Confirmar as causas específicas sugeridas pela anamnese e pelo exame físico por meio dos exames complementares indicados. Se a causa não for conhecida, a maior prioridade é a exclusão de infecção oculta, porque o tratamento precoce afeta o resultado da infecção mais do que na maioria das outras causas de esplenomegalia. A análise laboratorial deve ser total nas áreas de alta prevalência geográfica de infecção ou se o paciente parecer enfermo. Hemograma, culturas sanguíneas e exame da medula óssea devem ser considerados. Se o paciente não estiver doente, não apresentar sintomas além dos decorrentes da esplenomegalia e não tiver fatores de risco de infecção, a extensão dos exames é controversa, mas provavelmente contém um hemograma completo com exame direto, provas da função hepática e TC abdominal. A citometria de fluxo e os ensaios imunoquímicos como as dosagens da cadeia leve no sangue periférico e/ou os cortes da medula óssea em caso de suspeita de linfoma.
Resultados específicos do sangue periférico podem sugerir doenças subjacentes [p. ex., linfocitose de células pequenas na leucemia linfocítica crônica e linfocitose granular de células grandes nos linfócitos granulares de células T (TGL) hiperplásicos ou na leucemia por TGL, nos linfócitos atípicos na leucemia de células pilosas, e leucocitose e células imaturas em outras leucemias]. Basófilos, eosinófilos ou eritrócitos em gota excessivos sugerem distúrbios mieloproliferativos. Citopenias sugerem hiperesplenismo. Esferocitose sugere hiperesplenismo ou esferocitose hereditária. Os resultados das provas de função hepática encontram-se difusamente alterados na esplenomegalia congestiva com cirrose; o aumento isolado da fosfatase alcalina sugere infiltração hepática como nos distúrbios mieloproliferativos e linfoproliferativos, tuberculose miliar e doenças fúngicas crônicas (p. ex., candidíase ou histoplasmose).
Alguns outros testes podem ser úteis, mesmo em pacientes assintomáticos. A eletroforese de proteínas séricas que identifica a gamopatia monoclonal ou a diminuição da imunoglobulina sugere doenças linfoproliferativas ou amiloidose; a hipergamaglobulinemia difusa sugere infecção crônica (p. ex., malária, leishmaniose visceral, brucelose, tuberculose) ou cirrose com esplenomegalia congestiva, sarcoidose ou doenças do tecido conjuntivo. A elevação do ácido úrico sugere distúrbio mieloproliferativo ou linfoproliferativo. O aumento da fosfatase alcalina dos leucócitos sugere distúrbio mieloproliferativo, enquanto os níveis diminuídos sugerem leucemia mielocítica crônica.

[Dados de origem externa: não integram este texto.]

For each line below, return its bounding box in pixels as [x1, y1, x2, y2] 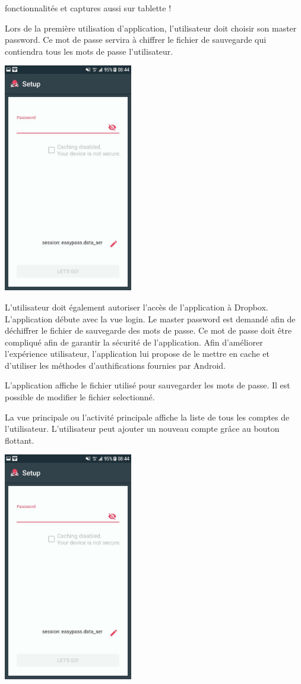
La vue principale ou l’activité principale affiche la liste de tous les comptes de [5, 410, 290, 423]
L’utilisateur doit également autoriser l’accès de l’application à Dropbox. [5, 300, 268, 313]
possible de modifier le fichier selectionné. [5, 391, 155, 403]
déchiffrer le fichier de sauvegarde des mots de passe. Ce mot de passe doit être [5, 324, 292, 337]
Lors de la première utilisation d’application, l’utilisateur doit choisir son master [5, 21, 297, 34]
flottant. [5, 434, 34, 446]
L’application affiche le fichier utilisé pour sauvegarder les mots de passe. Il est [5, 379, 290, 391]
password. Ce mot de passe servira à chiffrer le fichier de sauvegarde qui [5, 33, 267, 46]
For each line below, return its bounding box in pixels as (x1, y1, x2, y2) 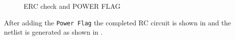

Se os exames subsidiários não revelarem outras anormalidades além de esplenomegalia, o paciente deve ser reavaliado em intervalos de 6 a 12 meses ou quando novos sintomas se desenvolverem.
Tratamento
O tratamento é direcionado à doença subjacente. O baço aumentado não exige tratamento nos pacientes assintomáticos, a menos que haja hiperesplenismo grave. Os pacientes com baços palpáveis ou muito grandes devem evitar os esportes de contato para diminuir o risco de ruptura esplênica.